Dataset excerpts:
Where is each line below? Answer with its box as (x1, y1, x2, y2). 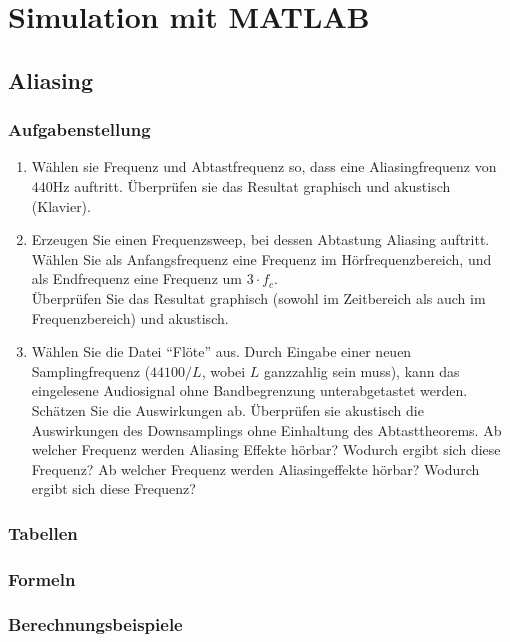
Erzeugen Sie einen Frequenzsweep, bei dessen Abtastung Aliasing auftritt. (31, 229, 490, 250)
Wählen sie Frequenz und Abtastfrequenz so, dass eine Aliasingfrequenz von (31, 156, 497, 177)
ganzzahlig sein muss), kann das (264, 360, 460, 381)
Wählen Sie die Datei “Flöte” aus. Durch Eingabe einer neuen (31, 341, 412, 362)
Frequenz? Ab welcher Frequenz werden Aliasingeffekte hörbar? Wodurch (31, 458, 480, 479)
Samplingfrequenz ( (31, 360, 151, 381)
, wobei (201, 360, 246, 381)
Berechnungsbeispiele (8, 612, 183, 637)
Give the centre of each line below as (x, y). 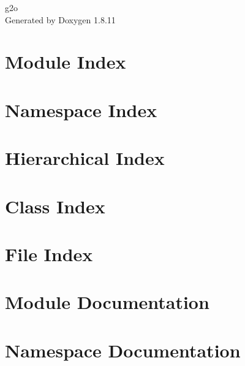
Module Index (66, 62)
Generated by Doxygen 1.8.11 (60, 19)
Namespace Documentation (123, 350)
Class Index (55, 206)
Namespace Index (81, 109)
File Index (49, 254)
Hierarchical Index (85, 158)
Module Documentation (107, 302)
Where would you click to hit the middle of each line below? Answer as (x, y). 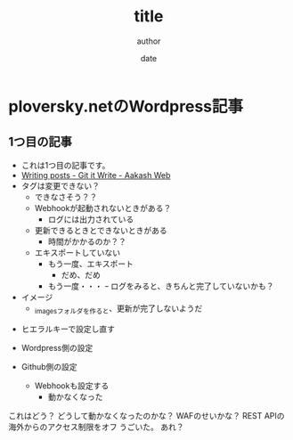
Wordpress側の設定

◆ Problem
All lines above are to be restated word for word, with pictures excluded.

◆ Solution to this task
Where is each line below? Answer with its box as (x1, y1, x2, y2). 
Erzeugen Sie einen Frequenzsweep, bei dessen Abtastung Aliasing auftritt. (31, 229, 490, 250)
Wählen sie Frequenz und Abtastfrequenz so, dass eine Aliasingfrequenz von (31, 156, 497, 177)
ganzzahlig sein muss), kann das (264, 360, 460, 381)
Wählen Sie die Datei “Flöte” aus. Durch Eingabe einer neuen (31, 341, 412, 362)
Frequenz? Ab welcher Frequenz werden Aliasingeffekte hörbar? Wodurch (31, 458, 480, 479)
Samplingfrequenz ( (31, 360, 151, 381)
, wobei (201, 360, 246, 381)
Berechnungsbeispiele (8, 612, 183, 637)
Give the centre of each line below as (x, y). 
Module Index (66, 62)
Generated by Doxygen 1.8.11 (60, 19)
Namespace Documentation (123, 350)
Class Index (55, 206)
Namespace Index (81, 109)
File Index (49, 254)
Hierarchical Index (85, 158)
Module Documentation (107, 302)
Where would you click to hit the middle of each line below? Answer as (x, y). 
Wordpress側の設定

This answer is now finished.